Tuesday, January 11, 2011
A Simplified Explanation of the Credit Crisis
The Crisis of Credit Visualized from Jonathan Jarvis on Vimeo.
This is a pretty simple explanation of what happened. The creator misses a few points though. First of all, don't believe the Wall Street lie that this was somehow the fault of the Fed, Fannie Mae, or the American homeowner. That's basically a banker going 75 in a 35, running over a bunch of people in his porsche, and then blaming the government for setting the speed limit so high. Yes, all of those played their part, but it was Wall Street greed and fraud that manufactured this crisis. As Steve Eisman, who made $1.5 billion shorting these CDOs said, "What-the entire American population woke up one morning and said, 'Yeah, I'm going to lie on my loan application'? Yeah, people lied. They lied because they were told to lie." Eisman and the others like him who made fantastic sums off this crisis weren't betting against people or the government; they were betting against the greed and mendacity of Wall Street.
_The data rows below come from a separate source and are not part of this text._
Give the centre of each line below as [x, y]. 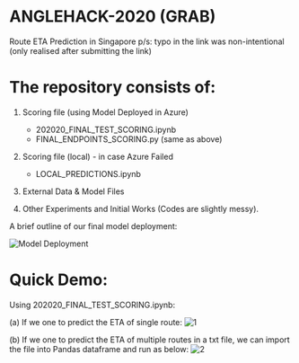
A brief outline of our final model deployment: [93, 226]
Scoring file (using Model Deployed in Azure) [105, 112]
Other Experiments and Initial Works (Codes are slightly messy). [140, 208]
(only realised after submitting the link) [81, 50]
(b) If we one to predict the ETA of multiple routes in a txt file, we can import [149, 340]
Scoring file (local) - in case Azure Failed [97, 156]
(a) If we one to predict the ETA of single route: [96, 322]
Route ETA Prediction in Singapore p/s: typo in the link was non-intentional [147, 41]
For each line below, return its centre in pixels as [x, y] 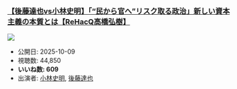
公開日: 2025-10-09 [46, 52]
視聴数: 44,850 [39, 61]
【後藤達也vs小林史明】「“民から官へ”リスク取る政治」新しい [111, 11]
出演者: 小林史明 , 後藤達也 [55, 78]
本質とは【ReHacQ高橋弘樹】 [80, 21]
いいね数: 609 [38, 69]
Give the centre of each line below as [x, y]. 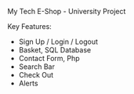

Anyway, the author leaves out that Wall Street firms were deliberately gaming the ratings agencies. The agencies didn't actually know what was in these bonds; in a lot of cases they just went off the average FICO score on each. So the firms matched people with high FICO scores but short credit histories with people with low FICO scores to increase the average score, and get the agencies to rate this stuff higher. The high ratings then convince lay investors that the bonds are safe, and that's how the fraudsters manage to get away with selling financial instruments that were really just ticking time bombs.